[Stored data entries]
■ ■ ■ ■
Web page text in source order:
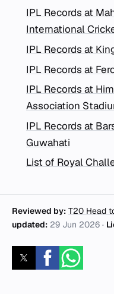
IPL Records at
International
IPL Records at
IPL Records at
IPL Records at
Association
IPL Records at
Guwahati
List of Royal
Reviewed by: T20 Head
updated: 29 Jun 2026 ·
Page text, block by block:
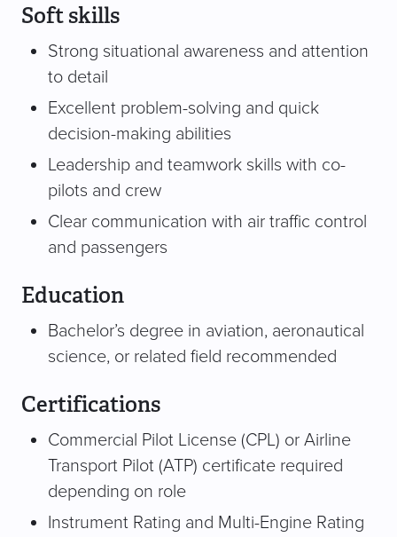
Soft skills
Strong situational awareness and attention
to detail
Excellent problem-solving and quick
decision-making abilities
Leadership and teamwork skills with co-
pilots and crew
Clear communication with air traffic control
and passengers
Education
Bachelor’s degree in aviation, aeronautical
science, or related field recommended
Certifications
Commercial Pilot License (CPL) or Airline
Transport Pilot (ATP) certificate required
depending on role
Instrument Rating and Multi-Engine Rating
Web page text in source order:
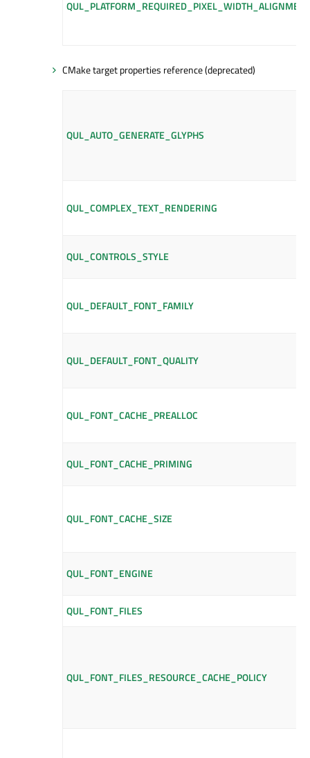
QUL_PLATFORM_REQUIRED_PIXEL_WIDTH_ALIGNMENT
CMake target properties reference (deprecated)
QUL_AUTO_GENERATE_GLYPHS
QUL_COMPLEX_TEXT_RENDERING
QUL_CONTROLS_STYLE
QUL_DEFAULT_FONT_FAMILY
QUL_DEFAULT_FONT_QUALITY
QUL_FONT_CACHE_PREALLOC
QUL_FONT_CACHE_PRIMING
QUL_FONT_CACHE_SIZE
QUL_FONT_ENGINE
QUL_FONT_FILES
QUL_FONT_FILES_RESOURCE_CACHE_POLICY
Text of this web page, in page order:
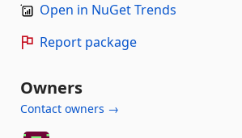
Open in NuGet Trends
Report package
Owners
Contact owners →
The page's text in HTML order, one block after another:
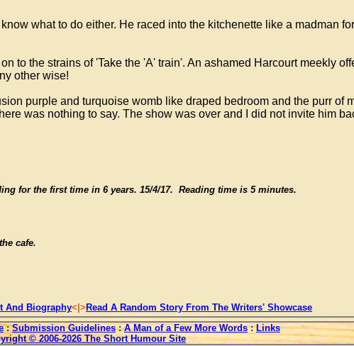
what to do either. He raced into the kitchenette like a madman
to the strains of 'Take the 'A' train'. An ashamed Harcourt meekly
other wise!
purple and turquoise womb like draped bedroom and the purr of
was nothing to say. The show was over and I did not invite him
for the first time in 6 years. 15/4/17. Reading time is 5 minutes.
cafe.
And Biography<|> Read A Random Story From The Writers' Showcase
: Submission Guidelines : A Man of a Few More Words :Links
© 2006-2026 The Short Humour Site
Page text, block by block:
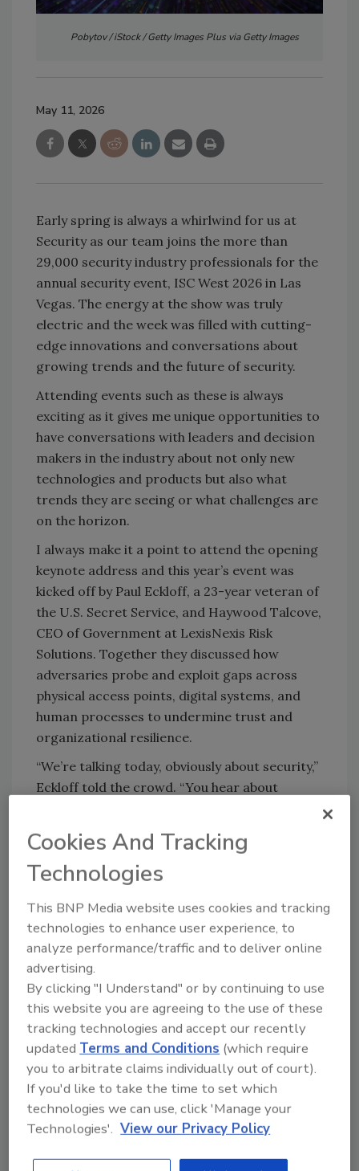
Pobytov / iStock / Getty Images Plus via Getty Images
May 11, 2026
Early spring is always a whirlwind for us at
Security as our team joins the more than
29,000 security industry professionals for the
annual security event, ISC West 2026 in Las
Vegas. The energy at the show was truly
electric and the week was filled with cutting-
edge innovations and conversations about
growing trends and the future of security.
Attending events such as these is always
exciting as it gives me unique opportunities to
have conversations with leaders and decision
makers in the industry about not only new
technologies and products but also what
trends they are seeing or what challenges are
on the horizon.
I always make it a point to attend the opening
keynote address and this year’s event was
kicked off by Paul Eckloff, a 23-year veteran of
the U.S. Secret Service, and Haywood Talcove,
CEO of Government at LexisNexis Risk
Solutions. Together they discussed how
adversaries probe and exploit gaps across
physical access points, digital systems, and
human processes to undermine trust and
organizational resilience.
“We’re talking today, obviously about security,”
Eckloff told the crowd. “You hear about
security failure doesn't happen when someone
breaks in. It happens when they sort of walk in.
real battlefield is not the fence. It's the human
mind.”
In their keynote, “The Battlefield Beyond the
Fence”, Eckloff and Talcove tapped into their
decades of security experience delivering
practical lessons attendees could put into use.
Eckloff, who began his career as a high school
biology teacher drew parallels between
biology and security and what can be learned.
Biology, Eckloff stated is fundamentally the
study of systems that adapt and evolve and it
has shaped how he’s looked at security
Cookies And Tracking
Technologies
This BNP Media website uses cookies and tracking
technologies to enhance user experience, to
analyze performance/traffic and to deliver online
advertising.
By clicking "I Understand" or by continuing to use
this website you are agreeing to the use of these
tracking technologies and accept our recently
updatedTerms and Conditions (which require
you to arbitrate claims individually out of court).
If you'd like to take the time to set which
technologies we can use, click 'Manage your
Technologies'. View our Privacy Policy
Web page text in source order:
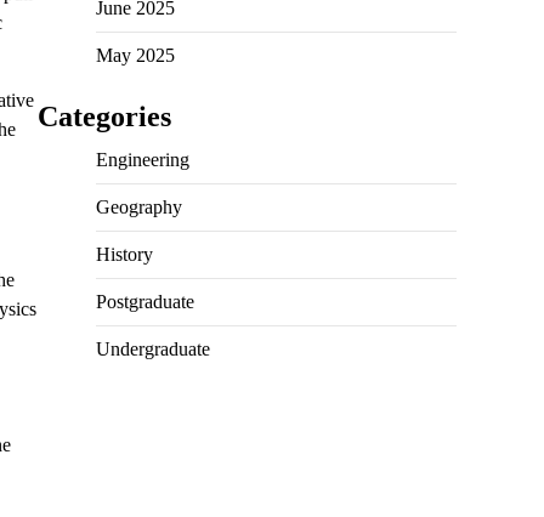
June 2025
May 2025
Categories
Engineering
Geography
History
Postgraduate
Undergraduate
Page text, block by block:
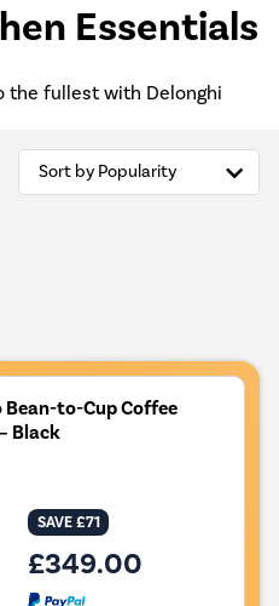
Essentials
the fullest with Delonghi
Bean-to-Cup Coffee
Black
SAVE £71
£349.00
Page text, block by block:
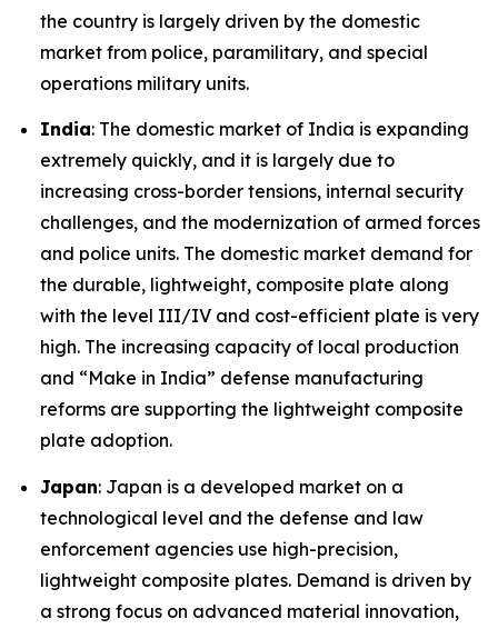
the country is largely driven by the domestic
market from police, paramilitary, and special
operations military units.
India: The domestic market of India is expanding
extremely quickly, and it is largely due to
increasing cross-border tensions, internal security
challenges, and the modernization of armed forces
and police units. The domestic market demand for
the durable, lightweight, composite plate along
with the level III/IV and cost-efficient plate is very
high. The increasing capacity of local production
and “Make in India” defense manufacturing
reforms are supporting the lightweight composite
plate adoption.
Japan: Japan is a developed market on a
technological level and the defense and law
enforcement agencies use high-precision,
lightweight composite plates. Demand is driven by
a strong focus on advanced material innovation,
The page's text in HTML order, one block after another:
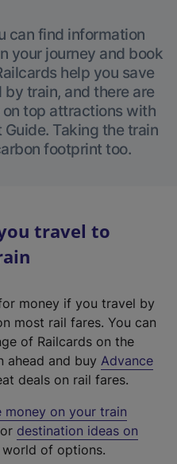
■ ■ ■ ■
● Activity: There is a line with "the U.S. Secret" and a line with "Eckloff told the" above. Copy exactly those two lines and all lines between them, with nothing else.

● Written response:
the U.S. Secret Service, and Haywood Talcove,
CEO of Government at LexisNexis Risk
Solutions. Together they discussed how
adversaries probe and exploit gaps across
physical access points, digital systems, and
human processes to undermine trust and
organizational resilience.
“We’re talking today, obviously about security,”
Eckloff told the crowd. “You hear about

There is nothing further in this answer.